[Task brief]
From the data below, return the exact lines starting at the line containing "Where would you" and ending at the line containing "Utilisateur [] utilisateurs [121, 170]", both included, and nothing else.

[Given records]

◆ ◆ ◆ ◆

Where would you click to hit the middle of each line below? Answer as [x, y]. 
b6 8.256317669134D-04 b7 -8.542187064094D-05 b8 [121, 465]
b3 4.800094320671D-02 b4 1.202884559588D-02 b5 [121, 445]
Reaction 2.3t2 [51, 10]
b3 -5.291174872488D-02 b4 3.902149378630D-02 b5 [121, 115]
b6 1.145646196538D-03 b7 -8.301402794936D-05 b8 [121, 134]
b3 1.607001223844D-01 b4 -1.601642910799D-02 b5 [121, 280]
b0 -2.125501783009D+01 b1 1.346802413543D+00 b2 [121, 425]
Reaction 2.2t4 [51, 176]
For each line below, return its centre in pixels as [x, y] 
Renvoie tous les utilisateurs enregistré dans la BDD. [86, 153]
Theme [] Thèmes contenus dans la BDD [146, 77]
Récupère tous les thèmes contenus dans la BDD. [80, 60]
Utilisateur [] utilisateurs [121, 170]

◆ ◆ ◆ ◆

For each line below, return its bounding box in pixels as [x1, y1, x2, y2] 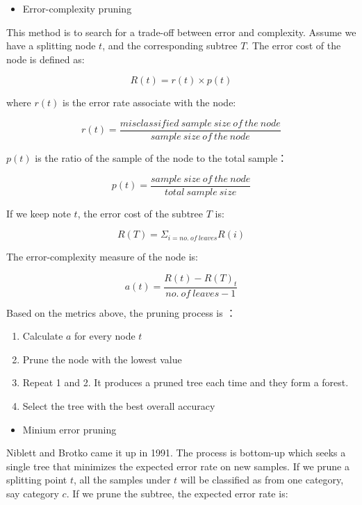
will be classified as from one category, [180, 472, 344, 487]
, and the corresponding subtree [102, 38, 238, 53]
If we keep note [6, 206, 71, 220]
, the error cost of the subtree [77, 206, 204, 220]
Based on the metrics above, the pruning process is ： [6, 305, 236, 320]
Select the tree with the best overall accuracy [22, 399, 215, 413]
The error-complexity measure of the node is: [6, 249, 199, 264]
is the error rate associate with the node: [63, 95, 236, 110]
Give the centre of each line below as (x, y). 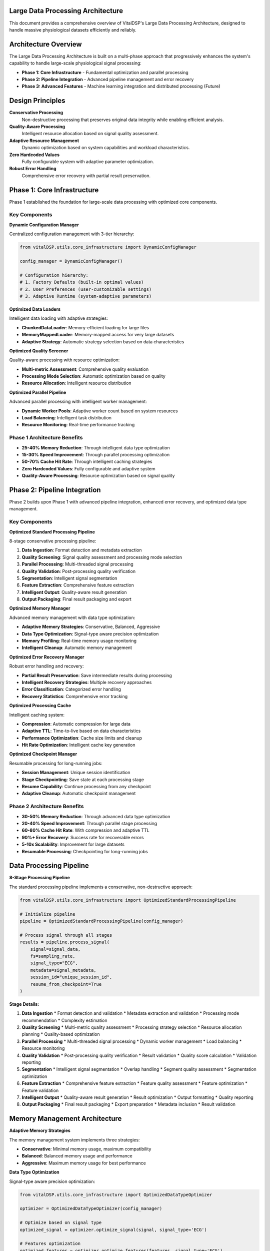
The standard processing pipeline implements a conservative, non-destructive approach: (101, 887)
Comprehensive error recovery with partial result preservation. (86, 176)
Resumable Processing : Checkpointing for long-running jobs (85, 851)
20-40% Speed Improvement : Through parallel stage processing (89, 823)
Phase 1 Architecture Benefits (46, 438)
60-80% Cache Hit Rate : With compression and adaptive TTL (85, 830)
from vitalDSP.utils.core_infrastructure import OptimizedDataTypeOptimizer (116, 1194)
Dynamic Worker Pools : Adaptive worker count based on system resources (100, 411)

◆ ◆ ◆ ◆

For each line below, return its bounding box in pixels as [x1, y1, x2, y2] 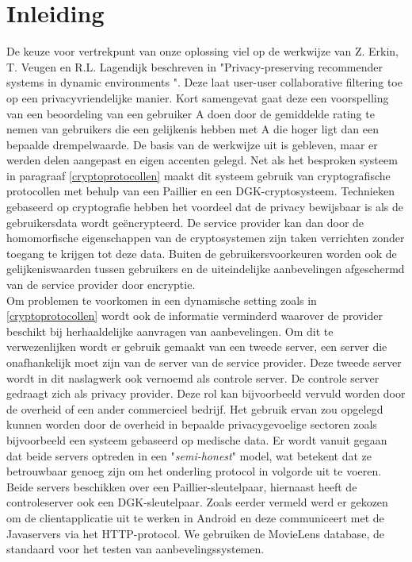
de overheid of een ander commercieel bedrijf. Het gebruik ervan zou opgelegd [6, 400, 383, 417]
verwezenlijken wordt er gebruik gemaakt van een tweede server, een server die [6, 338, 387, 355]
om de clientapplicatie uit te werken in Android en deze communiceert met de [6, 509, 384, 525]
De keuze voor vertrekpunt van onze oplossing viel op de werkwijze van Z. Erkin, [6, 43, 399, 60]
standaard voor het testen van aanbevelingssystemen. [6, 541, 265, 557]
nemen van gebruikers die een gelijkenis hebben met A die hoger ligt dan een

◆ ◆ ◆ ◆

[Task answer]
Where would you click to hit the middle of each line below? Answer as [x, y]. 
b6 8.256317669134D-04 b7 -8.542187064094D-05 b8 [121, 465]
b3 4.800094320671D-02 b4 1.202884559588D-02 b5 [121, 445]
Reaction 2.3t2 [51, 10]
b3 -5.291174872488D-02 b4 3.902149378630D-02 b5 [121, 115]
b6 1.145646196538D-03 b7 -8.301402794936D-05 b8 [121, 134]
b3 1.607001223844D-01 b4 -1.601642910799D-02 b5 [121, 280]
b0 -2.125501783009D+01 b1 1.346802413543D+00 b2 [121, 425]
Reaction 2.2t4 [51, 176]
For each line below, return its centre in pixels as [x, y] 
Renvoie tous les utilisateurs enregistré dans la BDD. [86, 153]
Theme [] Thèmes contenus dans la BDD [146, 77]
Récupère tous les thèmes contenus dans la BDD. [80, 60]
Utilisateur [] utilisateurs [121, 170]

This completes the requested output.